◆ EXERCISE AIM:
Leaving the images aside, transcribe all the data below exactly.

◆ RECORDS SHOWN:
· · · · ·

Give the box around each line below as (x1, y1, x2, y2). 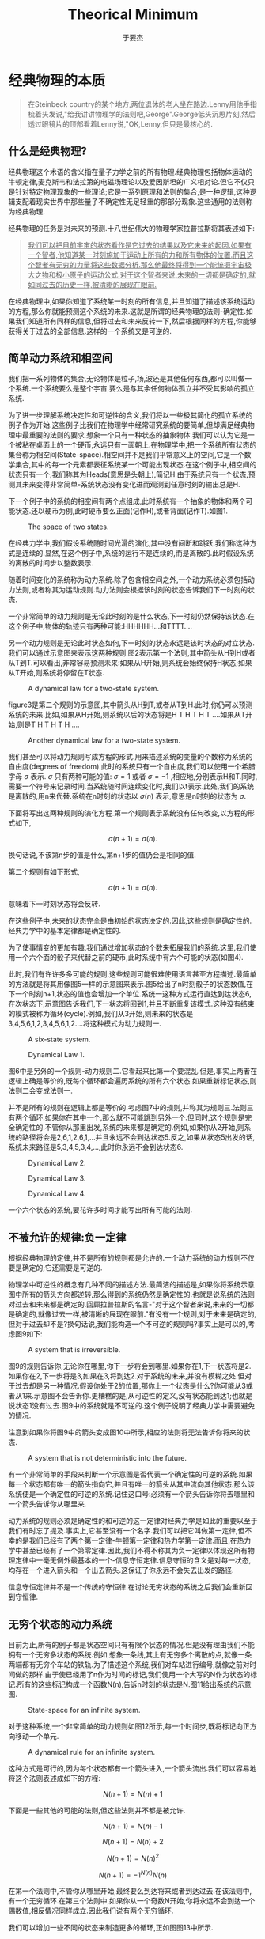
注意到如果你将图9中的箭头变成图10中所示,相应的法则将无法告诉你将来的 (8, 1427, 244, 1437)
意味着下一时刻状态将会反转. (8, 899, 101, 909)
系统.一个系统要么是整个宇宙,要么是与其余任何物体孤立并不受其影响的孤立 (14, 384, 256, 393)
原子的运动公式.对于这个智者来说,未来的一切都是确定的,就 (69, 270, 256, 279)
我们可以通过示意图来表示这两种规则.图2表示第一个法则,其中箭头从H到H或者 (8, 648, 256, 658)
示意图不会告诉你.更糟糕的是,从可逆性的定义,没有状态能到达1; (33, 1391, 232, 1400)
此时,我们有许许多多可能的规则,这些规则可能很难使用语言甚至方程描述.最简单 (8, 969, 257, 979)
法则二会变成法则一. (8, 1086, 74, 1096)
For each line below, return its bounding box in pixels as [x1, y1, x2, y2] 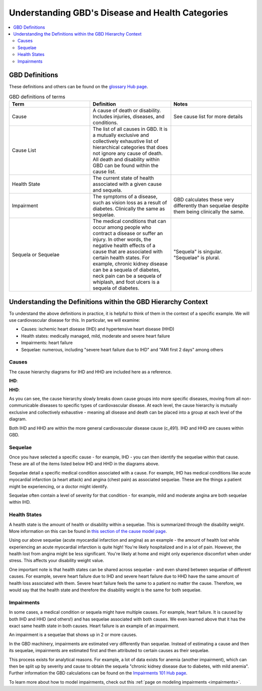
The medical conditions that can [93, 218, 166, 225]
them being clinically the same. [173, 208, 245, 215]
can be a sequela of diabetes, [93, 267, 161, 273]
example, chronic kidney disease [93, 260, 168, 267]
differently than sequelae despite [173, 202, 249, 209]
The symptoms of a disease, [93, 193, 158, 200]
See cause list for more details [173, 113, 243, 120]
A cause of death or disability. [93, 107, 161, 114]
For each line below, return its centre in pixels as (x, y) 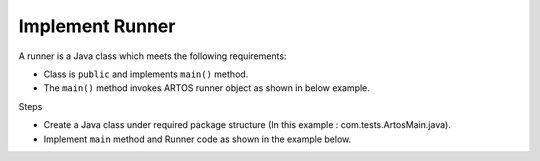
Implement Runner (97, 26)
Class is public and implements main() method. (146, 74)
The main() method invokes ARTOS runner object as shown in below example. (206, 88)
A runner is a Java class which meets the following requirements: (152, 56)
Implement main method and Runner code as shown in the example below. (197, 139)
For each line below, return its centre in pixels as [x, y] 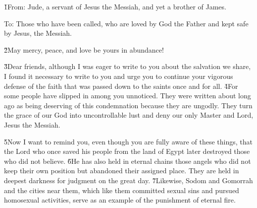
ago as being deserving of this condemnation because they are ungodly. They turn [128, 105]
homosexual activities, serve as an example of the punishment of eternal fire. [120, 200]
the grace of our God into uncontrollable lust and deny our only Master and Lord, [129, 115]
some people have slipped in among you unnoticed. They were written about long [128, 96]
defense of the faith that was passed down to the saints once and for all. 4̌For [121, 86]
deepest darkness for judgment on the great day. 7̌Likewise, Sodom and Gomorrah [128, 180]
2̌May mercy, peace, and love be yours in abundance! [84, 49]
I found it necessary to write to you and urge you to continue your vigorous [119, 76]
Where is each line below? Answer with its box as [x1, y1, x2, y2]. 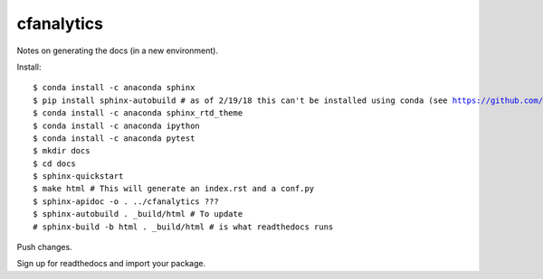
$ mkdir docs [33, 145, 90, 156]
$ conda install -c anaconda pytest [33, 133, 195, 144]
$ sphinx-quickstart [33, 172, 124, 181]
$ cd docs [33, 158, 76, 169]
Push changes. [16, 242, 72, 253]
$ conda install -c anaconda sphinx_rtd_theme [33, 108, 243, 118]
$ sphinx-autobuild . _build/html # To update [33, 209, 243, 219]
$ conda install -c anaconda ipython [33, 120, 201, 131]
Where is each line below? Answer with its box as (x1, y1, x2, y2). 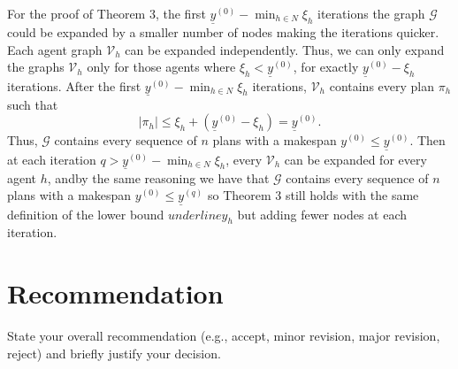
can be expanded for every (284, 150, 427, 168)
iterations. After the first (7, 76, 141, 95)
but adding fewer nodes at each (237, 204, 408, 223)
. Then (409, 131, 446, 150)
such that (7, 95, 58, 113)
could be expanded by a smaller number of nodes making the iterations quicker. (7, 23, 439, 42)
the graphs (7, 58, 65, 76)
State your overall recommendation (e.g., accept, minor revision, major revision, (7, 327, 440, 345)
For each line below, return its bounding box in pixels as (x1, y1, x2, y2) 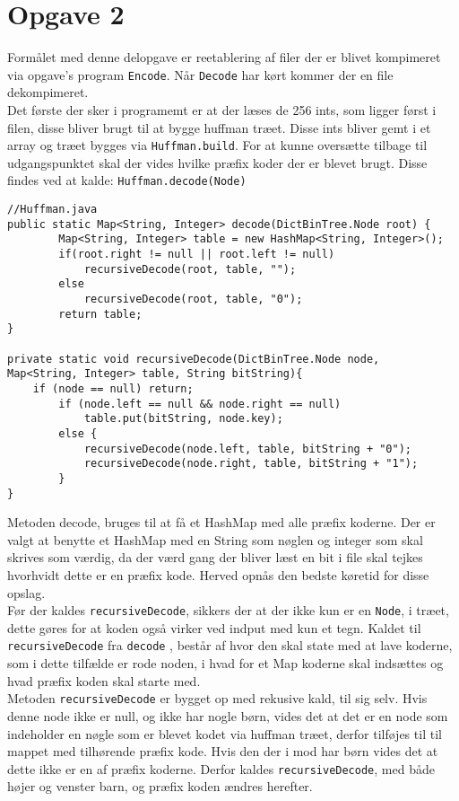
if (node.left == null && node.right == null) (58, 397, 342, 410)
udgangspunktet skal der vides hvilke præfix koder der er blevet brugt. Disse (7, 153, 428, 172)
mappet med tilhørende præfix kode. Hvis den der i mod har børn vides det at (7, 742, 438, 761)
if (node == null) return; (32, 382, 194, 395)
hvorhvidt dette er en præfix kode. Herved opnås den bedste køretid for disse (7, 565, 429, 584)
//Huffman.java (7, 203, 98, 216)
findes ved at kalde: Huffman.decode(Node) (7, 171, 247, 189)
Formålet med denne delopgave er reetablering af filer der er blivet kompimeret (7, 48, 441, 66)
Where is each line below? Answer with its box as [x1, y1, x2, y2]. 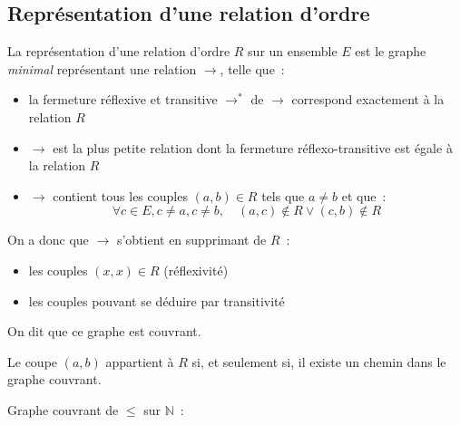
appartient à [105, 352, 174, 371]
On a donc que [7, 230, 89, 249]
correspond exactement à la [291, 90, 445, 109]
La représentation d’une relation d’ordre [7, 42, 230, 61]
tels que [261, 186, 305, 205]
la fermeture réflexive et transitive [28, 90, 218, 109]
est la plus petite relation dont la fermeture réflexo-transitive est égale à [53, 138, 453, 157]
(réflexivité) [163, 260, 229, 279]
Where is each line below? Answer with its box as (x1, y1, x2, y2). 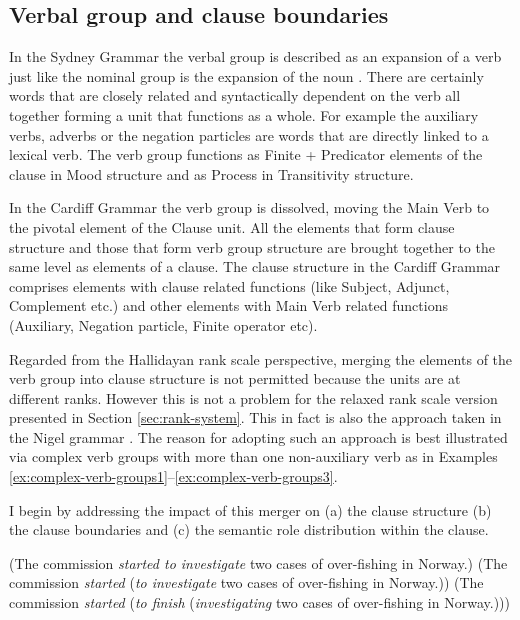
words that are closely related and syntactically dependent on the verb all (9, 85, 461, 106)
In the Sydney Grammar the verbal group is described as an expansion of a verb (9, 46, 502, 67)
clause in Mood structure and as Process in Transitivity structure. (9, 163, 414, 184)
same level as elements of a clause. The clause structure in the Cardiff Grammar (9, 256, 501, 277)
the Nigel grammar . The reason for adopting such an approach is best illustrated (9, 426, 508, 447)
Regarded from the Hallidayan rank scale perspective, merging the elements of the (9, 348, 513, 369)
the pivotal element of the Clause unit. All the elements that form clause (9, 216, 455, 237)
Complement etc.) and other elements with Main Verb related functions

· · · · ·

◆ EXERCISE ANSWER:
Give the box around each line below as (x1, y1, x2, y2). 
注意到如果你将图9中的箭头变成图10中所示,相应的法则将无法告诉你将来的 (8, 1427, 244, 1437)
意味着下一时刻状态将会反转. (8, 899, 101, 909)
系统.一个系统要么是整个宇宙,要么是与其余任何物体孤立并不受其影响的孤立 (14, 384, 256, 393)
原子的运动公式.对于这个智者来说,未来的一切都是确定的,就 (69, 270, 256, 279)
我们可以通过示意图来表示这两种规则.图2表示第一个法则,其中箭头从H到H或者 (8, 648, 256, 658)
示意图不会告诉你.更糟糕的是,从可逆性的定义,没有状态能到达1; (33, 1391, 232, 1400)
此时,我们有许许多多可能的规则,这些规则可能很难使用语言甚至方程描述.最简单 (8, 969, 257, 979)
法则二会变成法则一. (8, 1086, 74, 1096)
For each line below, return its bounding box in pixels as [x1, y1, x2, y2] 
The medical conditions that can [93, 218, 166, 225]
them being clinically the same. [173, 208, 245, 215]
can be a sequela of diabetes, [93, 267, 161, 273]
example, chronic kidney disease [93, 260, 168, 267]
differently than sequelae despite [173, 202, 249, 209]
The symptoms of a disease, [93, 193, 158, 200]
See cause list for more details [173, 113, 243, 120]
A cause of death or disability. [93, 107, 161, 114]
For each line below, return its centre in pixels as (x, y) 
Implement Runner (97, 26)
Class is public and implements main() method. (146, 74)
The main() method invokes ARTOS runner object as shown in below example. (206, 88)
A runner is a Java class which meets the following requirements: (152, 56)
Implement main method and Runner code as shown in the example below. (197, 139)
For each line below, return its centre in pixels as [x, y] 
ago as being deserving of this condemnation because they are ungodly. They turn [128, 105]
homosexual activities, serve as an example of the punishment of eternal fire. [120, 200]
the grace of our God into uncontrollable lust and deny our only Master and Lord, [129, 115]
some people have slipped in among you unnoticed. They were written about long [128, 96]
defense of the faith that was passed down to the saints once and for all. 4̌For [121, 86]
deepest darkness for judgment on the great day. 7̌Likewise, Sodom and Gomorrah [128, 180]
2̌May mercy, peace, and love be yours in abundance! [84, 49]
I found it necessary to write to you and urge you to continue your vigorous [119, 76]
Where is each line below? Answer with its box as [x1, y1, x2, y2]. 
$ mkdir docs [33, 145, 90, 156]
$ conda install -c anaconda pytest [33, 133, 195, 144]
$ sphinx-quickstart [33, 172, 124, 181]
$ cd docs [33, 158, 76, 169]
Push changes. [16, 242, 72, 253]
$ conda install -c anaconda sphinx_rtd_theme [33, 108, 243, 118]
$ sphinx-autobuild . _build/html # To update [33, 209, 243, 219]
$ conda install -c anaconda ipython [33, 120, 201, 131]
Where is each line below? Answer with its box as (x1, y1, x2, y2). 
can be expanded for every (284, 150, 427, 168)
iterations. After the first (7, 76, 141, 95)
but adding fewer nodes at each (237, 204, 408, 223)
. Then (409, 131, 446, 150)
such that (7, 95, 58, 113)
could be expanded by a smaller number of nodes making the iterations quicker. (7, 23, 439, 42)
the graphs (7, 58, 65, 76)
State your overall recommendation (e.g., accept, minor revision, major revision, (7, 327, 440, 345)
For each line below, return its bounding box in pixels as (x1, y1, x2, y2) 
if (node.left == null && node.right == null) (58, 397, 342, 410)
udgangspunktet skal der vides hvilke præfix koder der er blevet brugt. Disse (7, 153, 428, 172)
mappet med tilhørende præfix kode. Hvis den der i mod har børn vides det at (7, 742, 438, 761)
if (node == null) return; (32, 382, 194, 395)
hvorhvidt dette er en præfix kode. Herved opnås den bedste køretid for disse (7, 565, 429, 584)
//Huffman.java (7, 203, 98, 216)
findes ved at kalde: Huffman.decode(Node) (7, 171, 247, 189)
Formålet med denne delopgave er reetablering af filer der er blivet kompimeret (7, 48, 441, 66)
Where is each line below? Answer with its box as [x1, y1, x2, y2]. 
appartient à [105, 352, 174, 371]
On a donc que [7, 230, 89, 249]
correspond exactement à la [291, 90, 445, 109]
La représentation d’une relation d’ordre [7, 42, 230, 61]
tels que [261, 186, 305, 205]
la fermeture réflexive et transitive [28, 90, 218, 109]
est la plus petite relation dont la fermeture réflexo-transitive est égale à [53, 138, 453, 157]
(réflexivité) [163, 260, 229, 279]
Where is each line below? Answer with its box as (x1, y1, x2, y2). 
words that are closely related and syntactically dependent on the verb all (9, 85, 461, 106)
In the Sydney Grammar the verbal group is described as an expansion of a verb (9, 46, 502, 67)
clause in Mood structure and as Process in Transitivity structure. (9, 163, 414, 184)
same level as elements of a clause. The clause structure in the Cardiff Grammar (9, 256, 501, 277)
the Nigel grammar . The reason for adopting such an approach is best illustrated (9, 426, 508, 447)
Regarded from the Hallidayan rank scale perspective, merging the elements of the (9, 348, 513, 369)
the pivotal element of the Clause unit. All the elements that form clause (9, 216, 455, 237)
Complement etc.) and other elements with Main Verb related functions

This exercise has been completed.